U.S. Pat. No. 6,634,426 to McCoy et al. teaches the tracking of plunger position by monitoring acoustic signals generated by an echometer as the plunger falls down the tubing. Plunger arrival on the bottom is shown in FIG. 12, for example. Plunger arrival on the bottom is also charted using data from tubing pressure and casing pressure signals. See also FIG. 12. McCoy et al., however, do not provide an operator and/or a well controller with the ability to manually and/or automatically adjust a plunger's fall time.
To maximize a plunger's function, the well should be opened up when the plunger is on well bottom. In some cases, the plunger may not actually be located on bottom when a flowline is opened. Here, the well operator may not discover that the plunger did not lift its load potential because some fluid is actually seen at the surface. The fluid carried may only reflect a portion of the liquid load potential. The act of leaving liquid downhole is inefficient because the well will remain “loaded up” and will only flow for a short time before it will need to be shut in to recover. In other cases, the plunger may be on bottom for a longer period of time than necessary. In the example above where an operator estimates a fall time of 45 minutes, a plunger could actually be on bottom in 25 minutes, causing a well to be potentially shut in for 20 minutes longer than necessary. Using the correct fall time, the well could be flowing 20 minutes longer per cycle. For example, with 20 cycles per day, an additional 20 minutes of flow time would result in about 400 minutes of flow time per well that was not being realized. In a field having multiple plunger lift wells, the potential sales realized could be significant. Therefore, it can be a useful objective for an operator and/or well controller to use various well parameters, including that of a pressure signature or slope change, to help indicate when a plunger is on bottom to optimize the time when the well may be opened up.
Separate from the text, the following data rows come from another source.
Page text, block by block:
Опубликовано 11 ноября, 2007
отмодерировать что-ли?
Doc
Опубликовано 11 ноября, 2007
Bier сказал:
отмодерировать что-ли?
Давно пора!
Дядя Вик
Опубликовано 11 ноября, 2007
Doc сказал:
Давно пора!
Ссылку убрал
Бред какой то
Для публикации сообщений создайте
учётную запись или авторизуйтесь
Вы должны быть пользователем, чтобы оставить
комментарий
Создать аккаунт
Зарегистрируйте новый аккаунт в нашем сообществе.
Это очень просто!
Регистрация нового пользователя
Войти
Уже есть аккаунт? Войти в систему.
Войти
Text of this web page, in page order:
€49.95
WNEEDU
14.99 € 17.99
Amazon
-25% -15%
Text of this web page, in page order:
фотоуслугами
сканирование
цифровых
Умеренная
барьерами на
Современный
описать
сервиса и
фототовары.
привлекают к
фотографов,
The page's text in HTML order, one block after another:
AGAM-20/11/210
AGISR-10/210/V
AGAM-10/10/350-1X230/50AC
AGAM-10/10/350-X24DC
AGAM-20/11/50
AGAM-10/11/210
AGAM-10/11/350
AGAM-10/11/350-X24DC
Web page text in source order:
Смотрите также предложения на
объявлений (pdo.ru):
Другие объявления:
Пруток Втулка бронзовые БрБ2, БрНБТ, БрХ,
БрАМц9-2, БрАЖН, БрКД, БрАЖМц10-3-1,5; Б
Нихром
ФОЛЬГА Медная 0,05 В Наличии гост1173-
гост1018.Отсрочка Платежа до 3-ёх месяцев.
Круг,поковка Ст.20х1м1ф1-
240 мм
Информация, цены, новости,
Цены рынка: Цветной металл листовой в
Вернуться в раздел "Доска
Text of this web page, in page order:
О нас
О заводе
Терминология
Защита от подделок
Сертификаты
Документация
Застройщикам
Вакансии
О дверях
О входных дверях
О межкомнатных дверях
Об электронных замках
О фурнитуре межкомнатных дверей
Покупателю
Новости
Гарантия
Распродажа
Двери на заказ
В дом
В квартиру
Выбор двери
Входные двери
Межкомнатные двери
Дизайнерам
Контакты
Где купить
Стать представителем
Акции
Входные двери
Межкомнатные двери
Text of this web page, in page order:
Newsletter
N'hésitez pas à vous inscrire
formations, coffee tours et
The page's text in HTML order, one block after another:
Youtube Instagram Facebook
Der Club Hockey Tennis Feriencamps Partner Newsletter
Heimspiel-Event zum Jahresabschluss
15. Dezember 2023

Typically, pressure transducers mounted to the casing and the tubing can provide data that correlate with pressure differentials that can signal a controller when a well is ready to turn on or turn off. In the industry, however, pressure data has not been used to track plunger fall time for well optimization. To detect a slope change, which indicates that a plunger has reached fluid or bottom, frequent samples may provide an accurate picture of what can be occurring downhole. For example, a device could sample as often as every second or faster to obtain downhole travel data. It is unlikely that common well controller systems that sample as often as every 4-30 minutes, can detect the details of a pressure signature or slope change. The disclosed system provides a well controller that can see and interpret pressure signature and/or slope change and allow manual and or automatic adjustments to plunger fall time.